# Don't screw your eyes up growing vertical



## Trousers (Sep 26, 2012)

I read on another forum about someone that permanently screwed their eyesight up growing bare bulb vertical. 
You can get Lumii glasses foe $15.43 with free shipping.

http://www.hydrogalaxy.com/miscellaneous/lumii-growroom-glasses/

My regular sunglasses cost more. 

Your eyesight is precious, don't screw it up by looking at your bulbs.


----------



## crazymanny00 (Sep 26, 2012)

i agree with this. light is damaging! and so is that profile picture...


----------



## Trousers (Sep 26, 2012)

lol

You can take great looking pictures through the lens of these.


----------



## OGEvilgenius (Sep 26, 2012)

Welding glasses if you work with your lights on. Best advice? Don't work with your lights on at all. Those shades are more for horizontal setups to work with lights on.


----------



## stumpjumper (Sep 26, 2012)

HID's never bothered me much but those fucking daylight cfl's fuck my eyes up BAD...


----------



## Murfy (Sep 26, 2012)

cold spectrum-

bad.


----------



## psilocybindude (Sep 26, 2012)

stumpjumper said:


> HID's never bothered me much but those fucking daylight cfl's fuck my eyes up BAD...


Yeah those fuckers are annoying i made reflectors out of disposable pans for them, not because i figured they would reflect light but to keep the light out of my face.


----------



## Indagrow (Sep 26, 2012)

I used an led under a stairwell and had to look up at it it felt like there was sand behind my eyes after looking at my babies for ambit shit suckkkkd


----------



## PeyoteReligion (Sep 26, 2012)

Should wear uv blocking glasses everytime your in the grow room. Sadly I've been pretty bad about this lately. Good reminder.


----------



## george xxx (Sep 26, 2012)

stumpjumper said:


> HID's never bothered me much but those fucking daylight cfl's fuck my eyes up BAD...
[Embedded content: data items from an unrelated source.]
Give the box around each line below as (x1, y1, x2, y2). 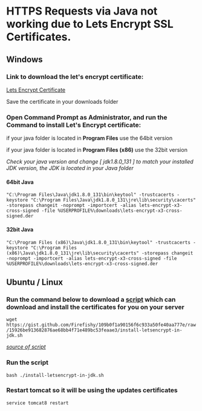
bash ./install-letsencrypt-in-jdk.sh (6, 372, 104, 378)
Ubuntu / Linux (6, 277, 64, 287)
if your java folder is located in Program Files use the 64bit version (6, 135, 173, 142)
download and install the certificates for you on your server (6, 302, 184, 311)
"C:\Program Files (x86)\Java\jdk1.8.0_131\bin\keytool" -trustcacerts (6, 239, 191, 245)
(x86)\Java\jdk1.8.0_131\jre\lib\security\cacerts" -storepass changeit (6, 250, 194, 256)
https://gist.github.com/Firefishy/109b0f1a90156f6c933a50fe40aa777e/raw (6, 322, 197, 328)
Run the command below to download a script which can (6, 295, 176, 304)
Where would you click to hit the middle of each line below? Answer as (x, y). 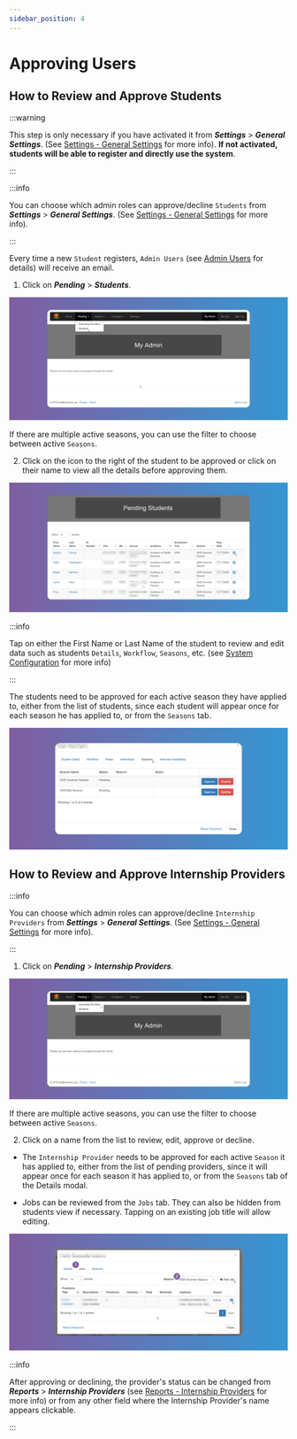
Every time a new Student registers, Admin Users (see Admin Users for (136, 258)
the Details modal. (55, 1186)
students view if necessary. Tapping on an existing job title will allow (146, 1212)
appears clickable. (43, 1410)
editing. (36, 1221)
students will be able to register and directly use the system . (122, 153)
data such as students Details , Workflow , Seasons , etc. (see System (131, 653)
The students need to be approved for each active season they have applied (148, 696)
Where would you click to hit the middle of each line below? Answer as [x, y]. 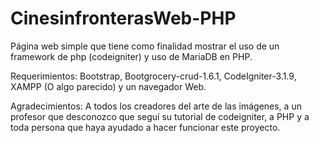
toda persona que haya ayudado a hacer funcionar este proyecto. [145, 127]
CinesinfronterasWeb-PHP [123, 18]
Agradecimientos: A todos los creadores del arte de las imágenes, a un [156, 106]
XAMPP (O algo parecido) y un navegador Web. [108, 86]
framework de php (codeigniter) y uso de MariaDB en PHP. [131, 56]
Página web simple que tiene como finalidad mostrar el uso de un [145, 46]
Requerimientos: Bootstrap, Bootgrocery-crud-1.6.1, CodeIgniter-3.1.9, [153, 76]
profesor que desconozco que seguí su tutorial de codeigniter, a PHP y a [160, 116]
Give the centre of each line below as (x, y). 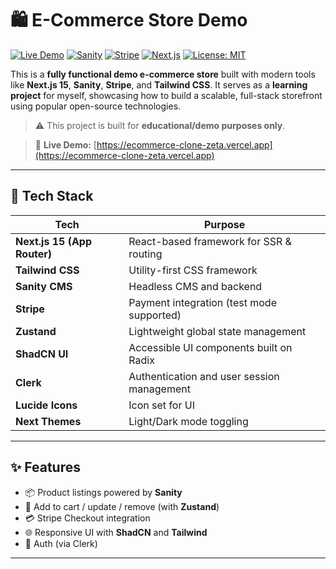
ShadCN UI (42, 354)
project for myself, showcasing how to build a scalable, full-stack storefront (166, 95)
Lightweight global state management (217, 331)
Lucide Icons (46, 405)
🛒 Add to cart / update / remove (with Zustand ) (122, 506)
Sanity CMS (44, 286)
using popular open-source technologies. (96, 106)
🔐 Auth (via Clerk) (61, 543)
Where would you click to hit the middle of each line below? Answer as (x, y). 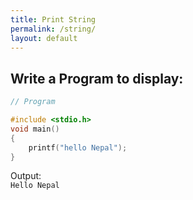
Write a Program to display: (97, 78)
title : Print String (53, 19)
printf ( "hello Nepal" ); (78, 147)
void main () (35, 129)
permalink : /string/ (53, 29)
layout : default (44, 38)
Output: (26, 176)
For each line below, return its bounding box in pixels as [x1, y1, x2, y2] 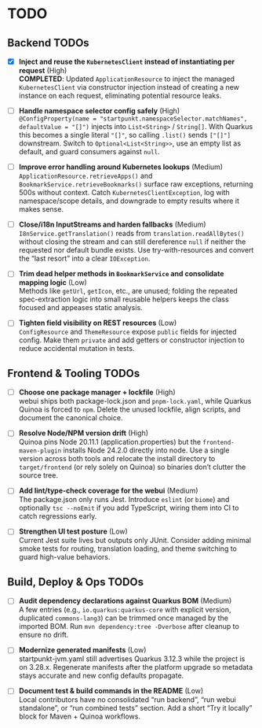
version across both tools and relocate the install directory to [18, 454, 216, 464]
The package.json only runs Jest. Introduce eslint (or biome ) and [18, 495, 230, 504]
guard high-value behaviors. [18, 552, 111, 562]
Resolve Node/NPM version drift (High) [18, 428, 149, 438]
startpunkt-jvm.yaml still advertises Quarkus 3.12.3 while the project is [18, 654, 246, 663]
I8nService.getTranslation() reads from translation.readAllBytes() [18, 229, 245, 238]
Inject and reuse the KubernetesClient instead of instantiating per [18, 57, 235, 66]
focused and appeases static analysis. [18, 303, 143, 312]
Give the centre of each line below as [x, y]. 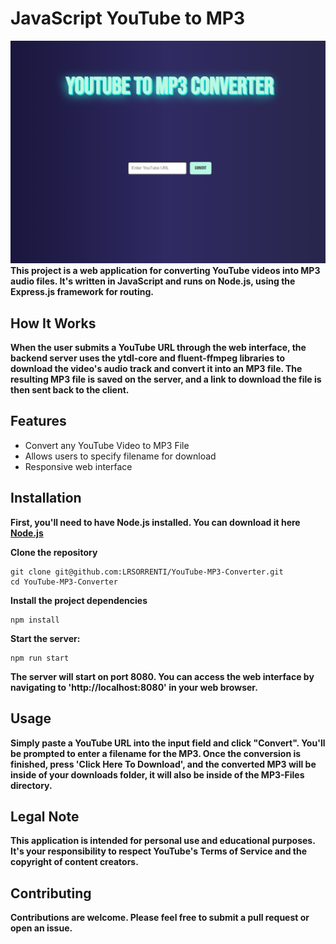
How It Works [53, 323]
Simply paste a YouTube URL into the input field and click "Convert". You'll [168, 743]
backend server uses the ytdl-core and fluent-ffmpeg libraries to [148, 358]
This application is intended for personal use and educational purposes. [163, 841]
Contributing [51, 893]
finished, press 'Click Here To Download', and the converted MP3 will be [163, 764]
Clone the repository [54, 552]
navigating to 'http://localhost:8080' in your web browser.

Looking at any cfl is unhealthy but ya the 65k are horrible. Full spectrum 5000k or bright white 4100k are a better choice for you and the plants. I know 65k is good for blue but the 65k cfl is different than other fluros.


----------



## Edgar9 (Sep 26, 2012)

I simply pull a plant out of a tent if I want to work with it. When near the light these brazing goggles are awsome. Inexpensive, high quality, very comfy. These are Shade 5 compared to sunglasses which are shade 1. Welding hoods shade are 10

http://airgas.com/browse/productDetail.aspx?Category=80&product=JAC3010338


----------



## Trousers (Sep 26, 2012)

PeyoteReligion said:


> Should wear uv blocking glasses everytime your in the grow room.


yes, protect your eyes


----------



## HotShot7414 (Sep 27, 2012)

I don't even have to look at the light directly,but when im done tending my plants everything is darker elsewhere,could be the cause of this headache I've
had for like 2 weeks.


----------



## GrowinTheDank (Sep 27, 2012)

HotShot7414 said:


> I don't even have to look at the light directly,but when im done tending my plants everything is darker elsewhere,could be the cause of this headache I've
> had for like 2 weeks.


No lol. When you go from a bright space to a darker space quickly your pupils dilate so less light gets into your eye. They adjust fairly quickly and you shouldn't have that dark vision for too long. Nothing to worry about there.


----------



## HotShot7414 (Sep 27, 2012)

GrowinTheDank said:


> No lol. When you go from a bright space to a darker space quickly your pupils dilate so less light gets into your eye. They adjust fairly quickly and you shouldn't have that dark vision for too long. Nothing to worry about there.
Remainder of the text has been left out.